They had reached their lunch place, a lovely park rest stop near the bridge that crossed the middle branch of the Ontonagon River. Before eating their sandwiches he led her on a longish, steep path down to a fine stretch of the river. He stumbled twice but managed to stay afoot. Diane was surefooted. On summer vacations with her parents they always visited vacationing relatives in Jackson Hole, Wyoming, and Diane had learned rock climbing early. Diane was thrilled seeing a heron across the river. Everything was fine until they turned around and Sunderson had difficulty, slipping on the steep path. She did what she could to help his huffing and puffing and efforts to get a solid foothold. She was ahead of him pulling on his left arm and at one point he stumbled and fell grabbing her bare calf. A bright light went off in his head and he was suddenly aroused. The calf had been so palpable. Near the top there was a small tussock of soft grass and he dragged her down. She couldn’t stop laughing hard but he quickly made love to her and she responded energetically. His heart actually soared rather than fluttering. At lunch never had a ham and cheese sandwich tasted so good. She acted natural as if nothing had happened though she kissed him.

When they got home in two hours they made love long and languorously in their old marriage bed. Afterward she had tears in her eyes. “We really screwed up, didn’t we?” she said. Now he teared up as well and muttered, “Yes.”

“I could never get married again.”

“Why?” he asked with an ache behind his voice.
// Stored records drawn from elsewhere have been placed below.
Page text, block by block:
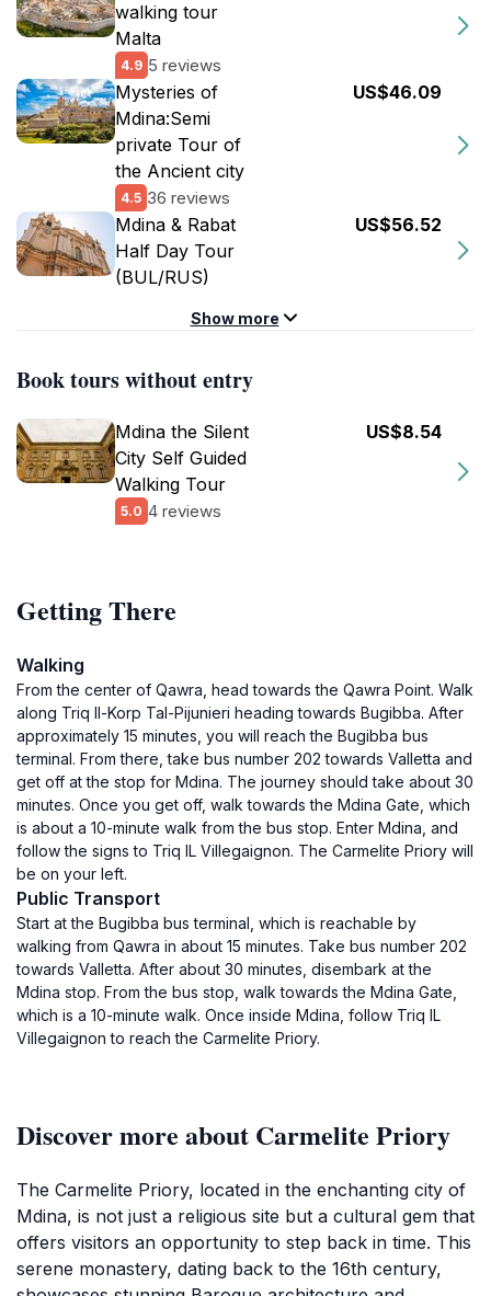
walking tour
Malta
4.9 5 reviews
Mysteries of
Mdina:Semi
private Tour of
the Ancient city
4.5 36 reviews
US$46.09
Mdina & Rabat
Half Day Tour
(BUL/RUS)
US$56.52
Show more
Book tours without entry
Mdina the Silent
City Self Guided
Walking Tour
5.0 4 reviews
US$8.54
Getting There
Walking
From the center of Qawra, head towards the Qawra Point. Walk
along Triq Il-Korp Tal-Pijunieri heading towards Bugibba. After
approximately 15 minutes, you will reach the Bugibba bus
terminal. From there, take bus number 202 towards Valletta and
get off at the stop for Mdina. The journey should take about 30
minutes. Once you get off, walk towards the Mdina Gate, which
is about a 10-minute walk from the bus stop. Enter Mdina, and
follow the signs to Triq IL Villegaignon. The Carmelite Priory will
be on your left.
Public Transport
Start at the Bugibba bus terminal, which is reachable by
walking from Qawra in about 15 minutes. Take bus number 202
towards Valletta. After about 30 minutes, disembark at the
Mdina stop. From the bus stop, walk towards the Mdina Gate,
which is a 10-minute walk. Once inside Mdina, follow Triq IL
Villegaignon to reach the Carmelite Priory.
Discover more about Carmelite Priory
The Carmelite Priory, located in the enchanting city of
Mdina, is not just a religious site but a cultural gem that
offers visitors an opportunity to step back in time. This
serene monastery, dating back to the 16th century,

“I noticed as I get older it’s hard enough to take care of myself let alone adding a man. When I was nursing Bill I was exhausted all the time though it wasn’t much work. We couldn’t find another nurse he could abide. He said the problem was that when you’re dying you can’t stand banality. So when a nurse would say her dishwasher broke or she thought her grandson was smoking dope it would drive him batty. In those last weeks he kept talking about his glorious dream life in which he could see death creeping up on him while he was whirling free through the universe which he loved. He told me how he was able to visit many of the ninety billion galaxies out there. He would say, ‘If this is death it’s not bad.’ That aspect was quite encouraging. I mean he had always been a doctor, a scientist of the body, and quite the cynic about anything religious. Now he was talking about visiting galaxies and hearing the voice of God in the explosion of a black hole that had the power of five million suns.”
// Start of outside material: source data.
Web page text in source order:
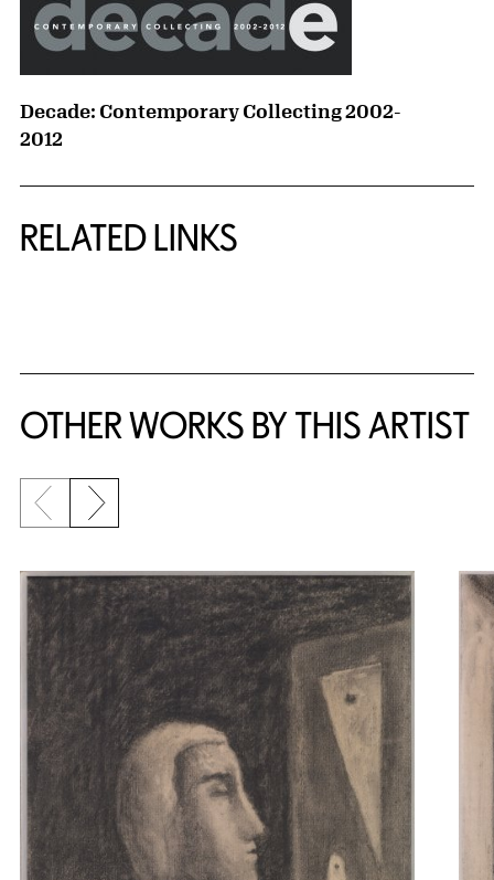
Decade: Contemporary Collecting 2002-
2012
RELATED LINKS
OTHER WORKS BY THIS ARTIST
Previous slide
Next slide

Sunderson’s curiosity but not his comprehension was piqued by any information about black holes. He had read about the one with the power of five million suns but what could he make of it? Was this where God lived? There was also a constellation surrounded by five million stars. How did they count them? It had to be an estimate, he thought pathetically. He had read a couple of books by the astronomy writer Timothy Ferris that left him chewing the air as if it were food. The man had once appeared at the local university to give a lecture. That helped to humanize it a bit though all the details were still beyond him. In childhood Sunderson and his friends had the usual dream of inventing a time machine. If he had one he would mainly use it to revisit his best days of fishing. So many years later after the divorce he kept wanting to go back to certain times with Diane like one night camped on a deserted beach miles east of Grand Marais when the northern lights were so spectacular that for the first time he had felt at one with the universe. Usually it was at two, three, five
,
ad infinitum
.
In truth, like most men he lived his life in pieces and remembered only fragments.
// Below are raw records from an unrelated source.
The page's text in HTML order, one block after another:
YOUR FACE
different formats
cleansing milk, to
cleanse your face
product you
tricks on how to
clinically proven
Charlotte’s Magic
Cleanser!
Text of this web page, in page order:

They stopped at the travel agent in Marquette to synchronize her trip to Paris with his own. He didn’t mind heading to Seville first, then Barcelona and on to Paris when she arrived. She told him she’d picked out a relatively inexpensive hotel with a room overlooking a garden that she and her husband had loved because she could watch birds and there was little street noise. When he looked he realized she’d chosen the hotel where he stayed with Mona. It was now easy to admit that it was the worst thing he’d ever done in his life.

Sunderson dropped her off at her grand home that she was eager to leave. She kissed him on the lips, an instant thrill.

“See, we don’t need to get married. We can have a nice affair until we die.”

Chapter 24

At home Sunderson was pleased Diane had given him the Le Creuset of leftover cacciatore. He saw Monica’s bags packed near the door and no longer regretted that she was moving away to be with Lemuel. There was a phone message from Berenice in Green Valley that said his mother was dying again but there was no point in his coming out. The doctor thought she would die soon from her stroke and pneumonia. He was relieved that she didn’t seem to be in pain, though he could not imagine his mother absent from earth.

There was also an angry call from Kate who was furious that Lemuel was kicking her out in favor of Monica. Kate was now willing to tell him anything he wanted to know about the “murderers” as she called them.

He hurriedly called Smolens who was overjoyed with the news. He would send a car early and take Kate’s statement at headquarters as the location would encourage her to say everything. Smolens said that they would be able to hold Lemuel indefinitely on sex abuse charges. Could Sunderson bring her in, since she seemed to trust him? Sunderson wanted to say no but couldn’t very well do so since he had broken the case. Smolens admitted he just didn’t get Lemuel’s motive. Sunderson told Smolens about Lemuel’s overwhelming hatred and shame, how he wrote of endless abuse from other members of the family, describing himself as runt of the litter.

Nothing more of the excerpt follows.